Created attachment 14070 [details] a newer post that tries to break OE
*** Bug 111852 has been marked as a duplicate of this bug. ***
Date: Fri, 31 Oct 2003 18:14:06 +0100 From: "Juergen P. Meier" <bugzilla-pan@jors.net> To: charles@rebelbase.com Cc: pan-qa-maint@bugzilla.gnome.org Subject: Pan - 0.13.2.93 Bug 101510 User-Agent: Mutt/1.4.1i Hello, some PAN users informed me that the pan newsreader shows the same stupid bug as Microsoft Outlook Express and older versions of IBM Lotus Notes. I read your comment about me prudcing uuencoded lookalikes. Well, i stongly reject this and have to inform you, that i use the english wort "begin" (see http://www.m-w.com/cgi-bin/dictionary?book=Dictionary&va=begin) on a quite regular basis. And neither the Microsoft Corporation nor free software autors can force me to abandon this word in favor of alternatives like "start", "commence" or similar words. I do not know how much experience you have with the Usenet media, but in more than a decade of experience, i have only found two software vendors who actually believe they can ignore common sense and invent new definitions for "text/plain" content type Postings by posing the pretty naive assumption that all uu-code solely relies on the occurance of a common english word followed by an optional number and another even more common english word occuring somewhere later in the text. In my opinion this is a pretty silly idea. (Google finds more then 35 *million* websites containing "begin", and more than *one hundred million* hits on "end".) Even the /usr/bin/uudcode Unix tool from the 1980s is more intelligent than both Microsoft Outlook Express and your software, by correctly identifying my postings as not beeing uuencoded content. Now i do not ask you to change your product, nor do i speak for the Users of your product. I just feel inclined to explain why your comment about my posting style is quite silly. Side Note: In postings that comply to the MIME standard, uuendoded content is MIME encoded and the content is declared as content-transfer-encoding: uuencode Now, my postings are pretty obviously declared as text/plain and the transfer-encoding beeing 8bit (meaning unencoded). regards, Juergen Meier
''content-transfer-encoding: uuencode'' is not a valid MIME encoding; there's only "binary", "8bit", "7bit", "base64" and "quoted-printable". It's quite stupid to use UUENCODE when a superior solution (MIME with base64) is available but it might happen if the user decides to be stupid (or cater for old software of the intended recipient). Detecting UUENCODDE in plain text (and yes, it might be labelled as "text/plain" with "8bit" or even "quoted-printable" encoding -- the whole point of UUENCODE is embedding binary data in plain text) is always based on heuristics. These heuristics have to be more sophisticated, however, than just looking for "begin"/"end" because plain text can include anything. There are a lot of ways to make them more reliable: . Don't use /^begin [0-9]* / but /^begin [0-7]{3,} / (at least three octal digits for the file permissions). . Check the byte count of each line. Display lines with a wrong byte count after the "attachment" (and don't assume an attachment if too many lines have a wrong byte count). . Do a frequency analysis on the encoding alphabet used. UUENCODEers usually don't mix different alphabets (actually, there are only two known alphabets -- one with " " as 0 and one with "`", so more than 65 different characters (one more "just in case") indicate non-UUENCODEd data. . Check the line lengths. If there are more than 3 ("standard" length, one shorter line at the end, one just in case) different line lengths don't assume UUENCODE. . Check for the last zero-length line (usually just a `) at the end.

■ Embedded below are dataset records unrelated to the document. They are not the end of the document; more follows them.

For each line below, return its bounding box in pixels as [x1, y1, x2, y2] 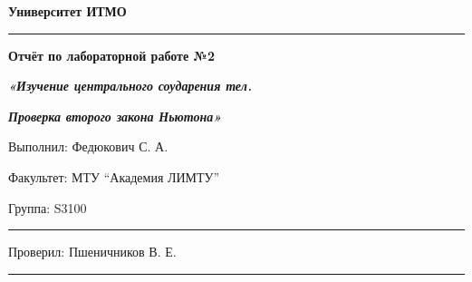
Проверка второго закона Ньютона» [8, 106, 222, 125]
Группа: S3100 [8, 198, 87, 217]
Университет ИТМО [8, 2, 127, 20]
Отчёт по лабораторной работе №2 [8, 45, 215, 64]
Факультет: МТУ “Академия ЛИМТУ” [8, 167, 220, 186]
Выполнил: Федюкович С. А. [8, 137, 169, 156]
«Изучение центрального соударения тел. [8, 76, 252, 95]
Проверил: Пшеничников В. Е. [8, 242, 177, 261]
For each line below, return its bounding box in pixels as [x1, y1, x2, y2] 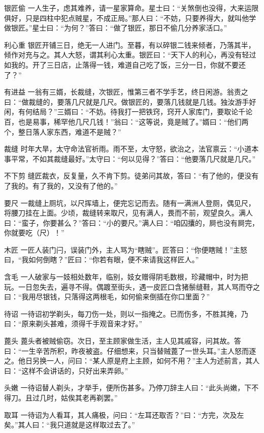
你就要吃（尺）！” [4, 227, 64, 238]
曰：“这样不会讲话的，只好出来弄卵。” [4, 365, 128, 376]
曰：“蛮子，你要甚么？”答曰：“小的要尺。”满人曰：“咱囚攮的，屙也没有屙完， [4, 217, 259, 228]
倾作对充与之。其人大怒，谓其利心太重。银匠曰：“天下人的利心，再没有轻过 [4, 49, 256, 60]
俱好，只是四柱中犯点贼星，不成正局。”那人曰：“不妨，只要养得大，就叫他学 [4, 12, 256, 23]
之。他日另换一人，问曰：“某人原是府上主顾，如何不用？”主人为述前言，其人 [4, 355, 260, 366]
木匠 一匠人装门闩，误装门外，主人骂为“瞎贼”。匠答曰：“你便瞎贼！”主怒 [4, 244, 248, 255]
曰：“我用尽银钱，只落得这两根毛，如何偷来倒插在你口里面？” [4, 291, 210, 302]
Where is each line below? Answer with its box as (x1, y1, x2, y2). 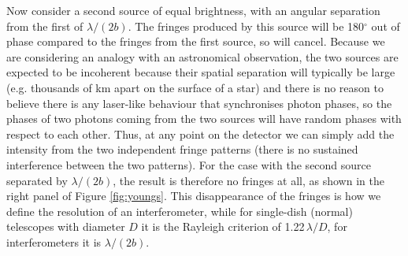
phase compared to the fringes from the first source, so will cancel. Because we (6, 33, 385, 50)
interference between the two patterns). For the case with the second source (6, 156, 372, 173)
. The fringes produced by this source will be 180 (128, 17, 365, 34)
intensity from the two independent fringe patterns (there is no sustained (6, 141, 358, 158)
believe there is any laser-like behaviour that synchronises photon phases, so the (6, 95, 392, 111)
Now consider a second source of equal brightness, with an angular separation (6, 2, 380, 18)
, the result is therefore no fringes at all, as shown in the (113, 172, 384, 188)
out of (371, 17, 400, 34)
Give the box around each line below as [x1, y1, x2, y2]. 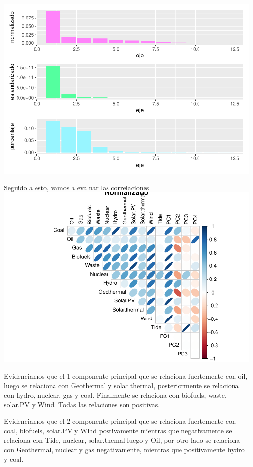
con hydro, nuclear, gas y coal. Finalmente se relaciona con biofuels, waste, [4, 390, 227, 400]
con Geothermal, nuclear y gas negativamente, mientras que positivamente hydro [4, 444, 245, 454]
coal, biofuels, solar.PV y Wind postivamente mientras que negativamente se [4, 425, 232, 435]
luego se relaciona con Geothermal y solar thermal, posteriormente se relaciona [4, 380, 239, 391]
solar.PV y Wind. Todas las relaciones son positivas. [4, 399, 160, 410]
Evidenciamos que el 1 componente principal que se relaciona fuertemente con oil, [4, 371, 248, 381]
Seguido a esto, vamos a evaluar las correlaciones [4, 182, 149, 192]
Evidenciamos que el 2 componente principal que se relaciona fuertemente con [4, 416, 236, 426]
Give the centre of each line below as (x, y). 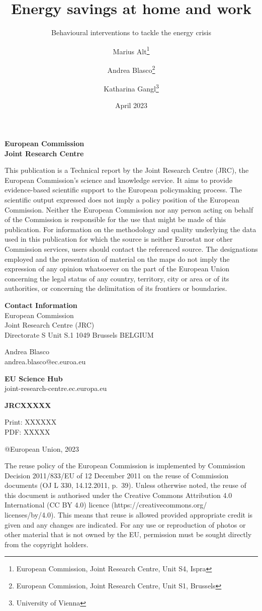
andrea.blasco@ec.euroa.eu (45, 361)
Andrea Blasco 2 (131, 69)
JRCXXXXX (28, 405)
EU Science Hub (34, 378)
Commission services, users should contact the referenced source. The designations (131, 249)
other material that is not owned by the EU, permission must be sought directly (128, 534)
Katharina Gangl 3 (131, 88)
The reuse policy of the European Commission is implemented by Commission (125, 466)
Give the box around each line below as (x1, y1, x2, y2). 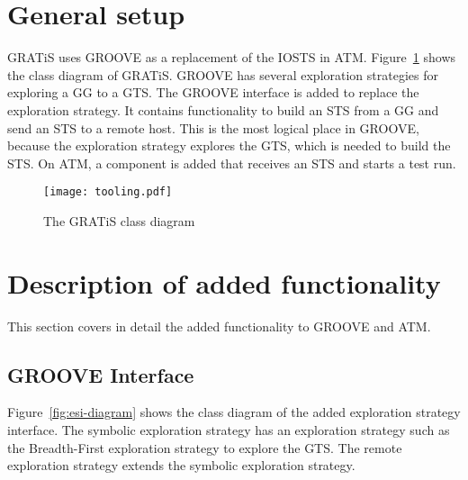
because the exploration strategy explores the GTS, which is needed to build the (7, 136, 451, 155)
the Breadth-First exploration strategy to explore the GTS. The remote (7, 438, 402, 457)
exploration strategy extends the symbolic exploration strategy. (7, 456, 355, 475)
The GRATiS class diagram (43, 211, 195, 230)
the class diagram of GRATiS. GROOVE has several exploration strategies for (7, 65, 438, 84)
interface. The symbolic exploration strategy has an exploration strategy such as (7, 421, 450, 439)
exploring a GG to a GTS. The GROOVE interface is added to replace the (7, 83, 419, 102)
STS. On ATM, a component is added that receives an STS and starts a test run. (7, 153, 456, 172)
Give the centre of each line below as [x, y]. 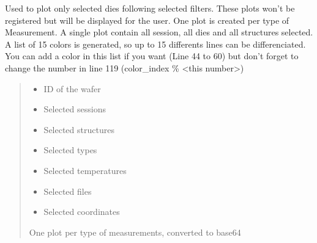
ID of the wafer [72, 88]
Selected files [68, 191]
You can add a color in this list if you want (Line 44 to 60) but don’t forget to [152, 56]
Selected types [70, 150]
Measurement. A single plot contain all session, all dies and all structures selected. [159, 32]
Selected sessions [75, 109]
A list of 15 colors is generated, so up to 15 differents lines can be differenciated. [155, 44]
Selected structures [79, 129]
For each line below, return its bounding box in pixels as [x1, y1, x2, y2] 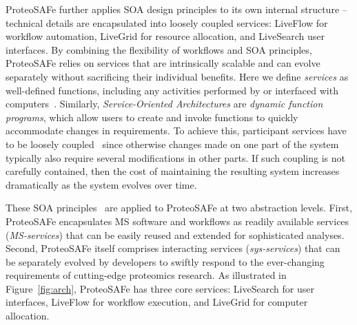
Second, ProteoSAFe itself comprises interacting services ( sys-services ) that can [6, 241, 340, 255]
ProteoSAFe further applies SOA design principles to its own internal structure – [6, 2, 347, 16]
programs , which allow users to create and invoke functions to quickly [6, 109, 298, 124]
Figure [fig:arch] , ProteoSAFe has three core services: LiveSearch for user [6, 281, 314, 295]
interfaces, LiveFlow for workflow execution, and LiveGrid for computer [6, 295, 308, 309]
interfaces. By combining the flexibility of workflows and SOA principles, [6, 42, 312, 56]
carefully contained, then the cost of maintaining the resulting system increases [6, 164, 340, 178]
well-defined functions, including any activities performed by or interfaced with [6, 83, 338, 97]
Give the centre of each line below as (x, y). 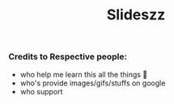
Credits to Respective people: (68, 56)
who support (41, 91)
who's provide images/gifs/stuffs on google (93, 83)
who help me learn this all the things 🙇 (84, 74)
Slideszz (136, 15)
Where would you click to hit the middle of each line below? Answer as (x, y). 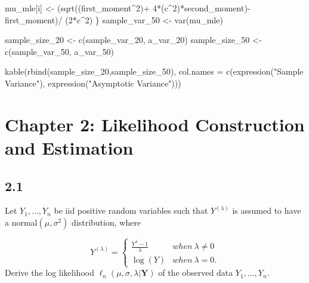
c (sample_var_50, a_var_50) (59, 51)
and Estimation (69, 147)
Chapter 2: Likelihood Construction (155, 124)
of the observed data (196, 273)
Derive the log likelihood (50, 273)
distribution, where (106, 222)
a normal (21, 222)
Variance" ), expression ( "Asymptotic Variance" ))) (93, 83)
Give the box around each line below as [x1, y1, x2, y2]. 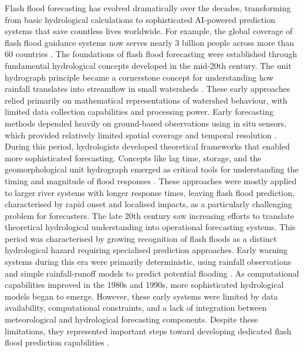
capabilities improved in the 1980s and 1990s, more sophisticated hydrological [5, 278, 284, 291]
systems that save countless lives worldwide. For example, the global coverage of [5, 25, 293, 37]
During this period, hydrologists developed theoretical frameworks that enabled [5, 140, 290, 152]
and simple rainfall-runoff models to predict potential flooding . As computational [5, 267, 299, 279]
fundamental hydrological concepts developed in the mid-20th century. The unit [5, 59, 292, 71]
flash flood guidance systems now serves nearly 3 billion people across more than [5, 36, 295, 48]
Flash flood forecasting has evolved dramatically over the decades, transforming [5, 2, 291, 14]
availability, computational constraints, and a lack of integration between [5, 301, 267, 314]
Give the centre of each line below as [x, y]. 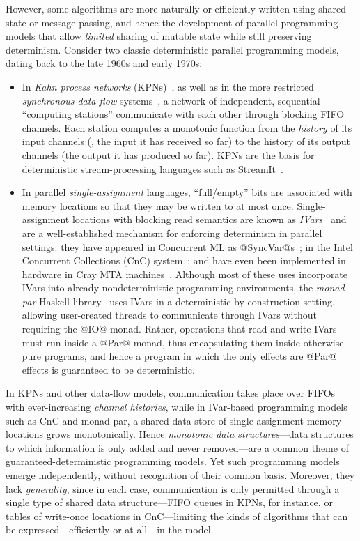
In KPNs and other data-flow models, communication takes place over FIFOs [171, 393]
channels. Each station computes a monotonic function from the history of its [187, 127]
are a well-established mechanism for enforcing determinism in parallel [172, 233]
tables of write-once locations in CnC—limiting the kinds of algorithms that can [177, 516]
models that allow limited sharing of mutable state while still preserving [159, 36]
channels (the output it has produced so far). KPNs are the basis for [168, 154]
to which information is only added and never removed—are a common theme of [177, 447]
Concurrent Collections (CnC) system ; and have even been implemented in [184, 260]
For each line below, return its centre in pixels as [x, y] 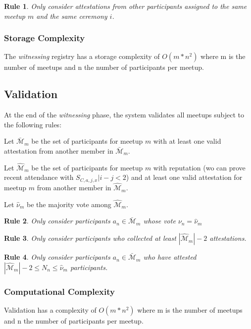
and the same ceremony [72, 16]
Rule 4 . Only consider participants [57, 257]
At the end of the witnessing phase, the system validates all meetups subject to [124, 115]
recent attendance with [39, 177]
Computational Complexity [59, 291]
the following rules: [33, 124]
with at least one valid [187, 141]
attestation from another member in [59, 150]
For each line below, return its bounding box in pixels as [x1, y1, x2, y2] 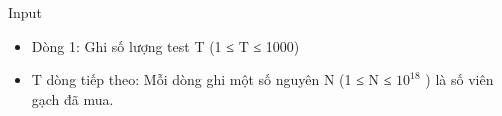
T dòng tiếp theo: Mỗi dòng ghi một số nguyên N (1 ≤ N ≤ [31, 69, 392, 90]
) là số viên [425, 69, 494, 90]
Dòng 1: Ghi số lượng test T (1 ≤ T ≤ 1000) [31, 35, 300, 56]
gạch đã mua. [31, 88, 114, 109]
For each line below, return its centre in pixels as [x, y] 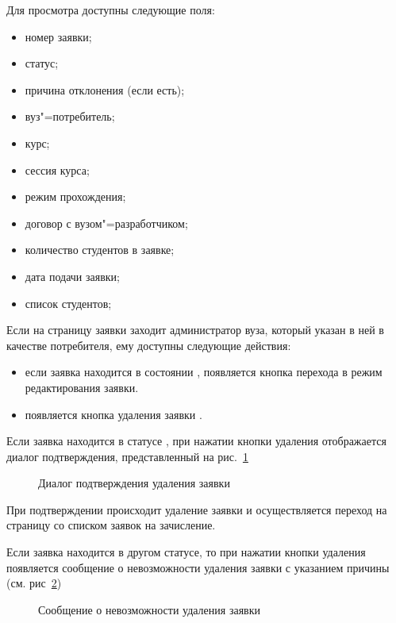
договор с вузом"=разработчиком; [106, 223]
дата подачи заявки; [72, 276]
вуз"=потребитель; [70, 116]
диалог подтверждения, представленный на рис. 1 [127, 456]
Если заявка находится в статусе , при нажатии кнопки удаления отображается [196, 441]
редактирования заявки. [82, 387]
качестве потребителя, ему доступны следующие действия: [149, 345]
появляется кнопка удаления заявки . [113, 414]
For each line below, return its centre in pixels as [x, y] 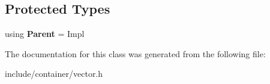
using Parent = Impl [45, 34]
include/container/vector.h [54, 74]
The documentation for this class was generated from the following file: [135, 53]

The following message breaks pan too: begin 1 followup Ignatios Souvatzis <ignatios@newton.cs.uni-bonn.de>: > Andreas Bogk schrieb: > >> Solange man keine schmutzigen Tricks macht, und ich meine *wirklich* >> schmutzige Tricks, wie bei einer doppelt verketteten Liste beide >> Pointer XORen und in nur einem Word speichern, > > Wie soll das funktionieren? Doppelt verkettete Liste. Du kennst immer einen der beiden Pointer. (solange du dir gemerkt hast, woher du kamst.) Das ist Eklig. Juergen -- Juergen P. Meier - "This World is about to be Destroyed!" end If you think technology can solve your problems you don't understand technology and you don't understand your problems. (Bruce Schneier) So if you would look at begin a little bit more carefully, it would work.
The test cases here pass if Pan is more stringent about checking for three octal digits for the mode as suggested by claus. http://cvs.gnome.org/bonsai/cvsview2.cgi?diff_mode=context&whitespace_mode=show&subdir=pan/pan/base&command=DIFF_FRAMESET&file=util-mime.c&rev1=1.58&rev2=1.59&root=/cvs/gnome
*** Bug 130522 has been marked as a duplicate of this bug. ***